▶ Requirement:
Once you find the line with "Deal Reserveren' (te" in the entries below, print it and each line after it up to and including the line with "3x de R$ 93,00 sem juros", exactly, without pictures.

Content starts

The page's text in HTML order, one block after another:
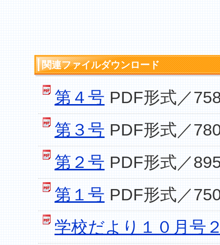
関連ファイルダウンロード
第４号 PDF形式／
第３号 PDF形式／
第２号 PDF形式／
第１号 PDF形式／
学校だより１０月号
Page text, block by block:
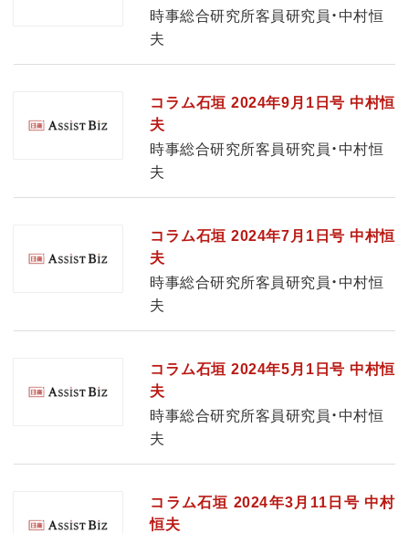
時事総合研究所客員研究員・中村恒
夫
コラム石垣 2024年9月1日号 中村恒
夫
時事総合研究所客員研究員・中村恒
夫
コラム石垣 2024年7月1日号 中村恒
夫
時事総合研究所客員研究員・中村恒
夫
コラム石垣 2024年5月1日号 中村恒
夫
時事総合研究所客員研究員・中村恒
夫
コラム石垣 2024年3月11日号 中村
恒夫
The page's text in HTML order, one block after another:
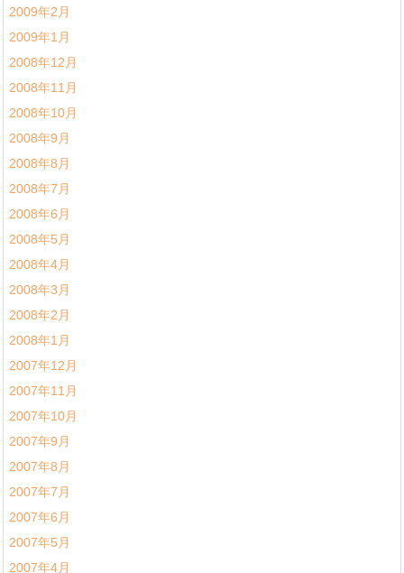
2009年2月
2009年1月
2008年12月
2008年11月
2008年10月
2008年9月
2008年8月
2008年7月
2008年6月
2008年5月
2008年4月
2008年3月
2008年2月
2008年1月
2007年12月
2007年11月
2007年10月
2007年9月
2007年8月
2007年7月
2007年6月
2007年5月
2007年4月
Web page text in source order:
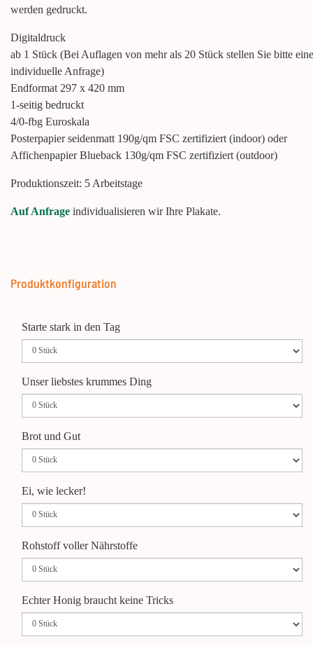
werden gedruckt.
Digitaldruck
ab 1 Stück (Bei Auflagen von mehr als 20 Stück stellen Sie bitte eine
individuelle Anfrage)
Endformat 297 x 420 mm
1-seitig bedruckt
4/0-fbg Euroskala
Posterpapier seidenmatt 190g/qm FSC zertifiziert (indoor) oder
Affichenpapier Blueback 130g/qm FSC zertifiziert (outdoor)
Produktionszeit: 5 Arbeitstage
Auf Anfrage individualisieren wir Ihre Plakate.
Produktkonfiguration
Starte stark in den Tag
Unser liebstes krummes Ding
Brot und Gut
Ei, wie lecker!
Rohstoff voller Nährstoffe
Echter Honig braucht keine Tricks
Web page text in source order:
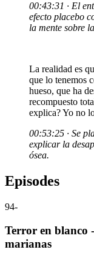
00:43:31 · El
efecto placebo
la mente sobre
La realidad es
que lo tenemos
hueso, que ha
recompuesto
explica? Yo no
00:53:25 · Se
explicar la
ósea.
Episodes
94-
Terror en blanco
marianas
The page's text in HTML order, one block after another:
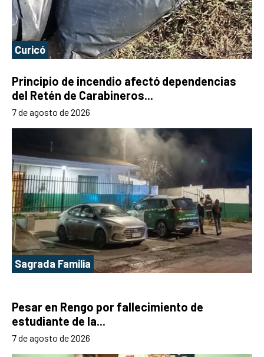
Curicó
Principio de incendio afectó dependencias
del Retén de Carabineros...
7 de agosto de 2026
Sagrada Familia
Pesar en Rengo por fallecimiento de
estudiante de la...
7 de agosto de 2026
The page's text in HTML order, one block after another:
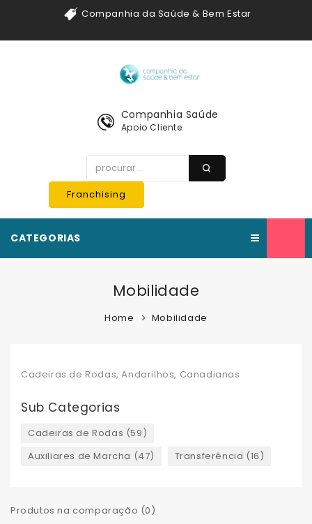
Companhia da Saúde & Bem Estar
Companhia Saúde
Apoio Cliente
Franchising
CATEGORIAS
Mobilidade
Home Mobilidade
Cadeiras de Rodas, Andarilhos, Canadianas
Sub Categorias
Cadeiras de Rodas (59)
Auxiliares de Marcha (47)
Transferência (16)
Produtos na comparação (0)
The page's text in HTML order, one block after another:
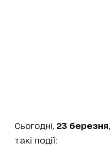
Сьогодні, 23 березня
такі події:
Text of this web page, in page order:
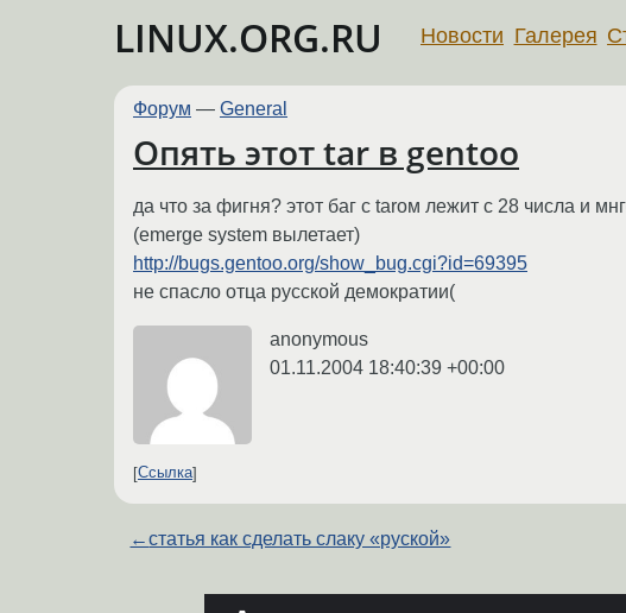
LINUX.ORG.RU Новости Галерея
Форум — General
Опять этот tar в gentoo
да что за фигня? этот баг с tarом лежит с 28 числа и
(emerge system вылетает)
http://bugs.gentoo.org/show_bug.cgi?id=69395
не спасло отца русской демократии(
anonymous
01.11.2004 18:40:39 +00:00
Ссылка
←статья как сделать слаку «руской»
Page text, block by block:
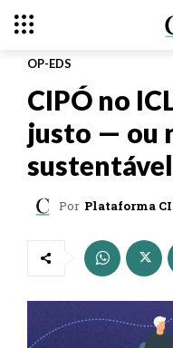
OP-EDS
CIPÓ no
justo — ou
sustentável
Por Plataforma
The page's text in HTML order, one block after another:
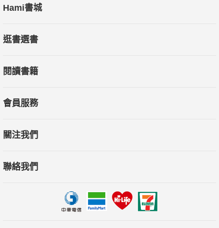
Hami書城
逛書選書
閱讀書籍
會員服務
關注我們
聯絡我們
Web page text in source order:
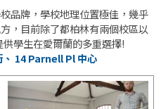
品牌，學校地理位置極佳，幾乎
，目前除了都柏林有兩個校區以
學生在愛爾蘭的多重選擇!
、 14 Parnell Pl 中心
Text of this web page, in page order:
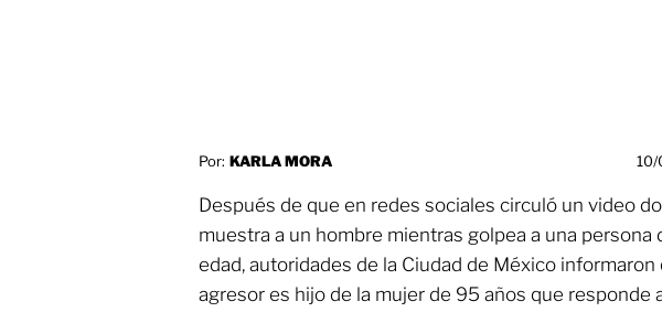
Por: KARLA MORA 10/
Después de que en redes sociales circuló un video
muestra a un hombre mientras golpea a una persona
edad, autoridades de la Ciudad de México informaron
agresor es hijo de la mujer de 95 años que responde
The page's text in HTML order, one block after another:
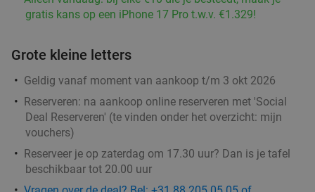
gratis kans op een iPhone 17 Pro t.w.v. €1.329!
Grote kleine letters
Geldig vanaf moment van aankoop t/m 3 okt 2026
Reserveren: na aankoop online reserveren met 'Social
Deal Reserveren' (te vinden onder het overzicht: mijn
vouchers)
Reserveer je op zaterdag om 17.30 uur? Dan is je tafel
beschikbaar tot 20.00 uur
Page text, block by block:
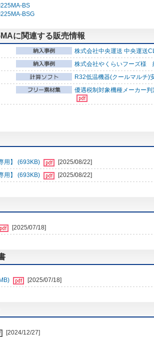
BS
BSG
に関連する販売情報
株式会社中央運送 中央運送
株式会社やくらいフーズ様
R32低温機器(クールマルチ)
優遇税制対象機種メーカー
用】 (693KB)
[2025/08/22]
用】 (693KB)
[2025/08/22]
[2025/07/18]
[2025/07/18]
[2024/12/27]
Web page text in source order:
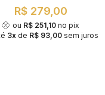
R$ 279,00
ou R$ 251,10 no pix
3x de R$ 93,00 sem juros
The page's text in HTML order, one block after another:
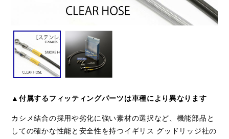
▲付属するフィッティングパーツは車種により異なります
カシメ結合の採用や劣化に強い素材の選択など、機能部品と
しての確かな性能と安全性を持つイギリス グッドリッジ社の
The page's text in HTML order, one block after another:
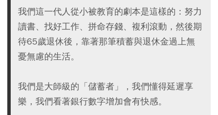
我們這一代人從小被教育的劇本是這樣的：努力
讀書、找好工作、拼命存錢、複利滾動，然後期
待65歲退休後，靠著那筆積蓄與退休金過上無
憂無慮的生活。
我們是大師級的「儲蓄者」，我們懂得延遲享
樂，我們看著銀行數字增加會有快感。
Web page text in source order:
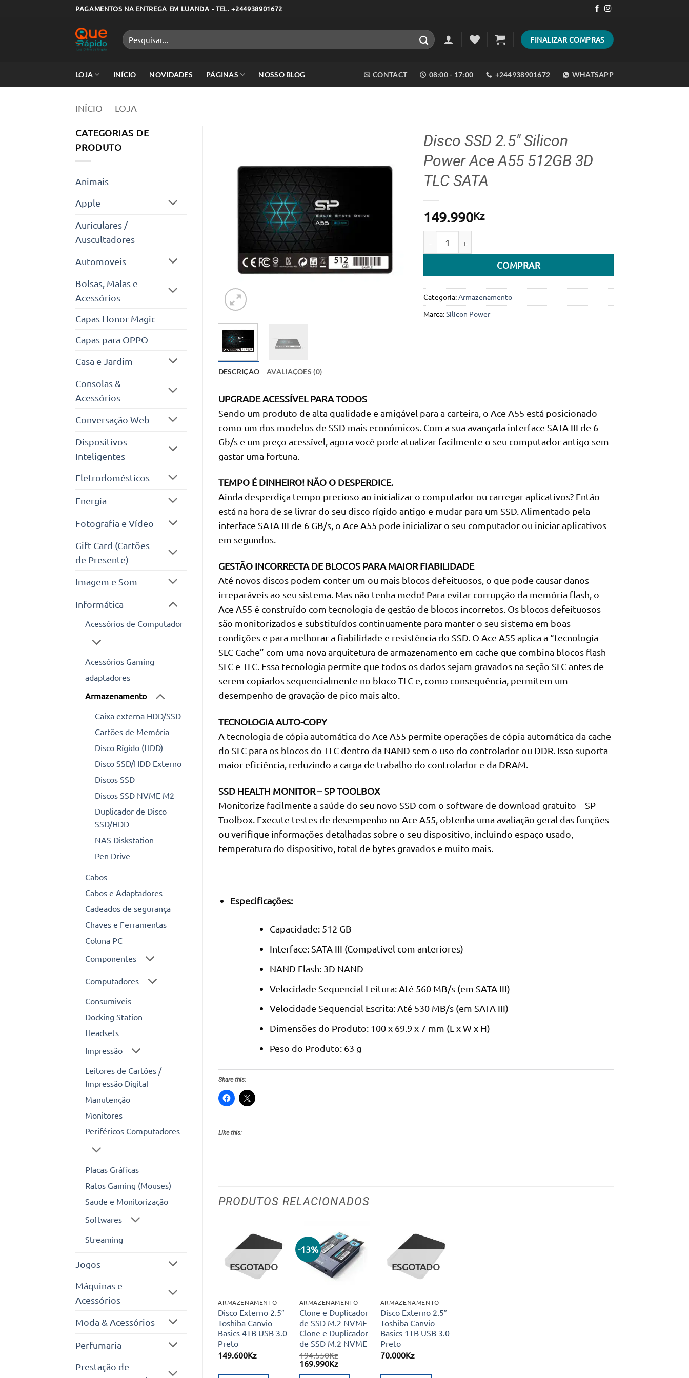
PAGAMENTOS NA ENTREGA EM LUANDA - TEL. +244938901672
Pesquisar
por:
FINALIZAR COMPRAS
LOJA INÍCIO NOVIDADES PÁGINAS NOSSO BLOG CONTACT 08:00 - 17:00 +244938901672 WHATSAPP
INÍCIO - LOJA
CATEGORIAS DE
PRODUTO
Animais
Apple
Auriculares /
Auscultadores
Automoveis
Bolsas, Malas e
Acessórios
Capas Honor Magic
Capas para OPPO
Casa e Jardim
Consolas &
Acessórios
Conversação Web
Dispositivos
Inteligentes
Eletrodomésticos
Energia
Fotografia e Vídeo
Gift Card (Cartões
de Presente)
Imagem e Som
Informática
Acessórios de Computador
Acessórios Gaming
adaptadores
Armazenamento
Caixa externa HDD/SSD
Cartões de Memória
Disco Rígido (HDD)
Disco SSD/HDD Externo
Discos SSD
Discos SSD NVME M2
Duplicador de Disco
SSD/HDD
NAS Diskstation
Pen Drive
Cabos
Cabos e Adaptadores
Cadeados de segurança
Chaves e Ferramentas
Coluna PC
Componentes
Computadores
Consumiveis
Docking Station
Headsets
Impressão
Leitores de Cartões /
Impressão Digital
Manutenção
Monitores
Periféricos Computadores
Placas Gráficas
Ratos Gaming (Mouses)
Saude e Monitorização
Softwares
Streaming
Jogos
Máquinas e
Acessórios
Moda & Acessórios
Perfumaria
Prestação de
Adicionar
aos meus
Disco SSD 2.5″ Silicon
Power Ace A55 512GB 3D
TLC SATA
149.990Kz
COMPRAR
Categoria:Armazenamento
Marca:Silicon Power
DESCRIÇÃO AVALIAÇÕES (0)
UPGRADE ACESSÍVEL PARA TODOS
Sendo um produto de alta qualidade e amigável para a carteira, o Ace A55 está posicionado
como um dos modelos de SSD mais económicos. Com a sua avançada interface SATA III de 6
Gb/s e um preço acessível, agora você pode atualizar facilmente o seu computador antigo sem
gastar uma fortuna.
TEMPO É DINHEIRO! NÃO O DESPERDICE.
Ainda desperdiça tempo precioso ao inicializar o computador ou carregar aplicativos? Então
está na hora de se livrar do seu disco rígido antigo e mudar para um SSD. Alimentado pela
interface SATA III de 6 GB/s, o Ace A55 pode inicializar o seu computador ou iniciar aplicativos
em segundos.
GESTÃO INCORRECTA DE BLOCOS PARA MAIOR FIABILIDADE
Até novos discos podem conter um ou mais blocos defeituosos, o que pode causar danos
irreparáveis ao seu sistema. Mas não tenha medo! Para evitar corrupção da memória flash, o
Ace A55 é construído com tecnologia de gestão de blocos incorretos. Os blocos defeituosos
são monitorizados e substituídos continuamente para manter o seu sistema em boas
condições e para melhorar a fiabilidade e resistência do SSD. O Ace A55 aplica a “tecnologia
SLC Cache” com uma nova arquitetura de armazenamento em cache que combina blocos flash
SLC e TLC. Essa tecnologia permite que todos os dados sejam gravados na seção SLC antes de
serem copiados sequencialmente no bloco TLC e, como consequência, permitem um
desempenho de gravação de pico mais alto.
TECNOLOGIA AUTO-COPY
A tecnologia de cópia automática do Ace A55 permite operações de cópia automática da cache
do SLC para os blocos do TLC dentro da NAND sem o uso do controlador ou DDR. Isso suporta
maior eficiência, reduzindo a carga de trabalho do controlador e da DRAM.
SSD HEALTH MONITOR – SP TOOLBOX
Monitorize facilmente a saúde do seu novo SSD com o software de download gratuito – SP
Toolbox. Execute testes de desempenho no Ace A55, obtenha uma avaliação geral das funções
ou verifique informações detalhadas sobre o seu dispositivo, incluindo espaço usado,
temperatura do dispositivo, total de bytes gravados e muito mais.
Especificações:
Capacidade: 512 GB
Interface: SATA III (Compatível com anteriores)
NAND Flash: 3D NAND
Velocidade Sequencial Leitura: Até 560 MB/s (em SATA III)
Velocidade Sequencial Escrita: Até 530 MB/s (em SATA III)
Dimensões do Produto: 100 x 69.9 x 7 mm (L x W x H)
Peso do Produto: 63 g
Share this:
Like this:
PRODUTOS RELACIONADOS
Adicionar
aos meus
desejos
ESGOTADO
ARMAZENAMENTO
Disco Externo 2.5″
Toshiba Canvio
Basics 4TB USB 3.0
Preto
149.600Kz
-13%
Adicionar
aos meus
desejos
ARMAZENAMENTO
Clone e Duplicador
de SSD M.2 NVME
Clone e Duplicador
de SSD M.2 NVME
194.550Kz
O
169.990KzO
Adicionar
aos meus
desejos
ESGOTADO
ARMAZENAMENTO
Disco Externo 2.5″
Toshiba Canvio
Basics 1TB USB 3.0
Preto
70.000Kz
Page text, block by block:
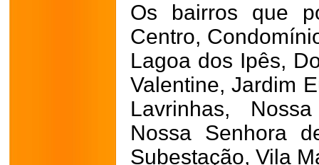
Os bairros que
Centro,
Lagoa dos Ipês,
Valentine, Jardim
Lavrinhas,
Nossa Senhora
Subestação, Vila
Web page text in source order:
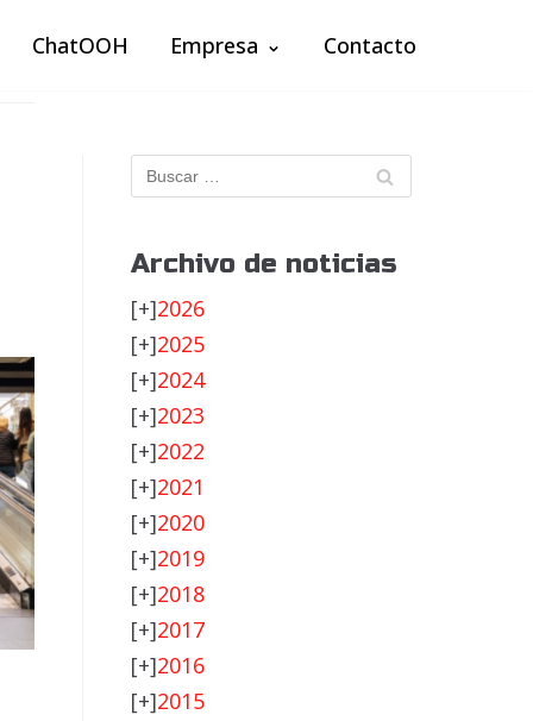
ChatOOH Empresa Contacto
Archivo de noticias
[+]2026
[+]2025
[+]2024
[+]2023
[+]2022
[+]2021
[+]2020
[+]2019
[+]2018
[+]2017
[+]2016
[+]2015
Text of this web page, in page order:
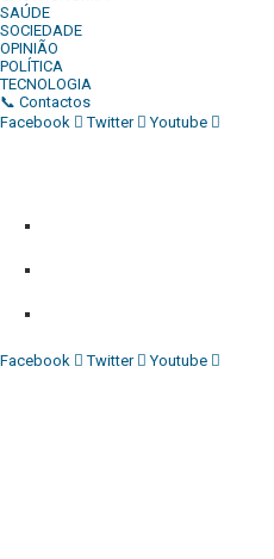
SAÚDE
SOCIEDADE
OPINIÃO
POLÍTICA
TECNOLOGIA
📞 Contactos
Facebook
Twitter Youtube
Facebook Twitter Youtube
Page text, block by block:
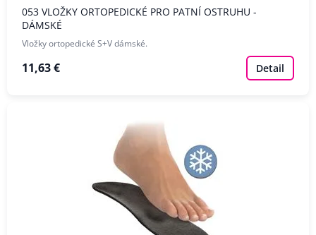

Content ends

▶ The completed task:
Deal Reserveren' (te vinden onder het overzicht: mijn
vouchers)
Reserveer je op zaterdag om 17.30 uur? Dan is je tafel
beschikbaar tot 20.00 uur
Page text, block by block:
BS
BSG
に関連する販売情報
株式会社中央運送 中央運送
株式会社やくらいフーズ様
R32低温機器(クールマルチ)
優遇税制対象機種メーカー
用】 (693KB)
[2025/08/22]
用】 (693KB)
[2025/08/22]
[2025/07/18]
[2025/07/18]
[2024/12/27]
Web page text in source order:
R$ 279,00
ou R$ 251,10 no pix
3x de R$ 93,00 sem juros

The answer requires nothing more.